De professeur de tennis à nouveau phénomène des réseaux sociaux, Thomas Guilloteau n’avait rien prémédité. Grâce à ses imitations caricaturales de Fabien Galthié, Ugo Mola, Yannick Bru ou encore Christophe Urios, il est devenu une des figures de l’humour rugby sur Internet. Midi Olympique a rencontré « Languille Frétille », celui qui, malgré ses coups de griffes, défend tout élan de méchanceté.

Il y a des destins qui basculent en quelques minutes. Pour Thomas Guilloteau, 42 ans, tout a commencé devant une crèche près de Bordeaux, il y a un an. « On avait trois minutes à perdre avec ma femme, on attendait de récupérer nos enfants », raconte-t-il. Comme souvent, il parle de sport qui, depuis son enfance, est une obsession joyeuse rythmant ses journées. « Je pouvais écouter du matin au soir les matchs, les débats, les podcasts. Je ne ratais rien. » À ses côtés, sa femme Laure, ancienne tenniswoman de haut niveau, s’amuse de cette passion débordante. Ce jour-là encore, cette dernière finit par l’interrompre : « C’est bon, stop. » Elle sort son téléphone et le filme avant d’enchaîner : « Allez, je te crée un compte. » La première vidéo est publiée dans la foulée. « D’ailleurs, c’est ridicule, j’explique que je suis possédé par le sport », sourit-il aujourd’hui. Elle ne fait pas de buzz (22likes) mais il se prend au jeu et assume enfin sa part d’ombre : « J’ai toujours aimé la déconne, me mettre en scène. Et je n’ai jamais eu peur du ridicule. Je tiens certainement ce côté théâtral de mon père ».

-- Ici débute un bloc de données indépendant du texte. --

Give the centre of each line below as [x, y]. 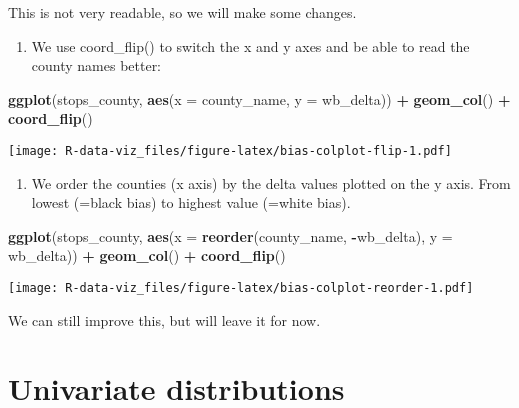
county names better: [96, 65]
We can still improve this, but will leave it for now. [164, 319]
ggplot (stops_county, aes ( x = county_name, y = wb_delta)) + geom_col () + [259, 98]
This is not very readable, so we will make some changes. [182, 12]
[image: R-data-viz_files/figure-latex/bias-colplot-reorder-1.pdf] [241, 288]
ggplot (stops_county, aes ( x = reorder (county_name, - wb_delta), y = [230, 235]
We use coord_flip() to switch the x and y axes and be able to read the [250, 45]
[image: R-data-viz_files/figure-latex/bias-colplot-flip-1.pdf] [230, 150]

Un an plus tard, cette vidéo maladroite a donné naissance à l’un des personnages les plus populaires de la sphère rugby sur les réseaux sociaux. Nom de baptême sur son compte Instagram : « Languille frétille ». L’origine de ce pseudo vient du surnom de Thomas lorsqu’il jouait au tennis « LaGuille » (pour Guilloteau). Puis, lors d’une tournée à l’étranger comme joueur, « La Guille » devient « Languille » en référence à sa façon de bouger sur un court. Sa femme ajoutera « frétille ».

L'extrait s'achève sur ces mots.